**PROBLEM STATEMENT:** Leaving the pictures aside, repeat each line below exactly.

RECORDS TO USE below:

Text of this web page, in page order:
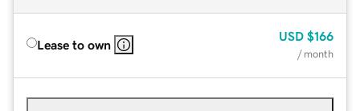
Lease to own
USD $166
/ month
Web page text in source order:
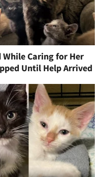
While Caring for Her
Until Help Arrived
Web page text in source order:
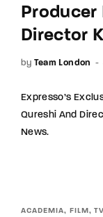
Producer
Director
by Team London
Expresso’s
Qureshi And
News.
ACADEMIA FILM,
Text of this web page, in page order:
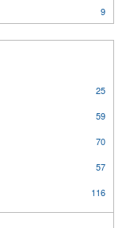
9
25
59
70
57
116
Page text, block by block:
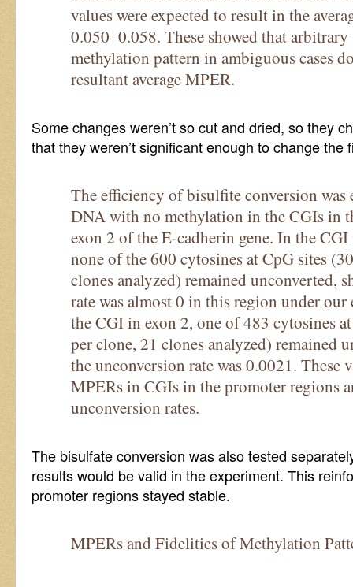
values were expected to result in the
0.050–0.058. These showed that
methylation pattern in ambiguous cases
resultant average MPER.
Some changes weren’t so cut and dried, so they
that they weren’t significant enough to change the
The efficiency of bisulfite conversion was
DNA with no methylation in the CGIs in
exon 2 of the E-cadherin gene. In the
none of the 600 cytosines at CpG sites
clones analyzed) remained unconverted,
rate was almost 0 in this region under
the CGI in exon 2, one of 483 cytosines
per clone, 21 clones analyzed) remained
the unconversion rate was 0.0021. These
MPERs in CGIs in the promoter regions
unconversion rates.
The bisulfate conversion was also tested
results would be valid in the experiment. This
promoter regions stayed stable.
MPERs and Fidelities of Methylation
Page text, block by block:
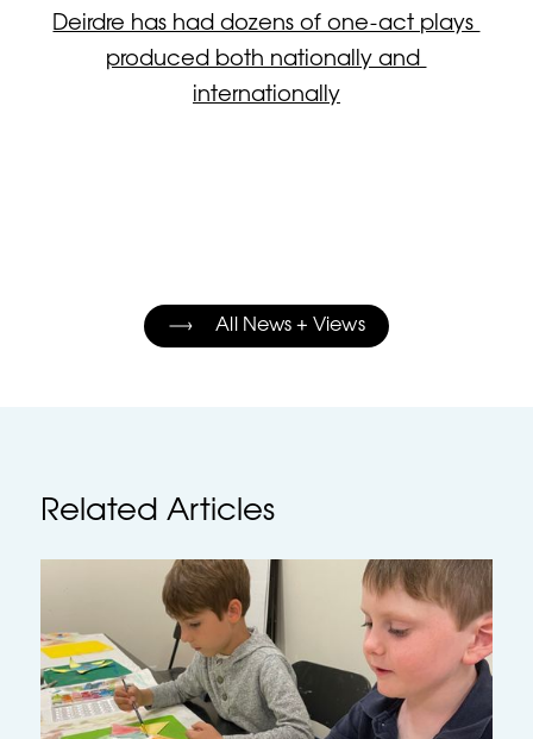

End of RECORDS TO USE.

**ANSWER BOX:**
Text of this web page, in page order:
Lease to own
USD $166
/ month
Web page text in source order:
While Caring for Her
Until Help Arrived
Web page text in source order:
Producer
Director
by Team London
Expresso’s
Qureshi And
News.
ACADEMIA FILM,
Text of this web page, in page order:
9
25
59
70
57
116
Page text, block by block:
values were expected to result in the
0.050–0.058. These showed that
methylation pattern in ambiguous cases
resultant average MPER.
Some changes weren’t so cut and dried, so they
that they weren’t significant enough to change the
The efficiency of bisulfite conversion was
DNA with no methylation in the CGIs in
exon 2 of the E-cadherin gene. In the
none of the 600 cytosines at CpG sites
clones analyzed) remained unconverted,
rate was almost 0 in this region under
the CGI in exon 2, one of 483 cytosines
per clone, 21 clones analyzed) remained
the unconversion rate was 0.0021. These
MPERs in CGIs in the promoter regions
unconversion rates.
The bisulfate conversion was also tested
results would be valid in the experiment. This
promoter regions stayed stable.
MPERs and Fidelities of Methylation
Page text, block by block:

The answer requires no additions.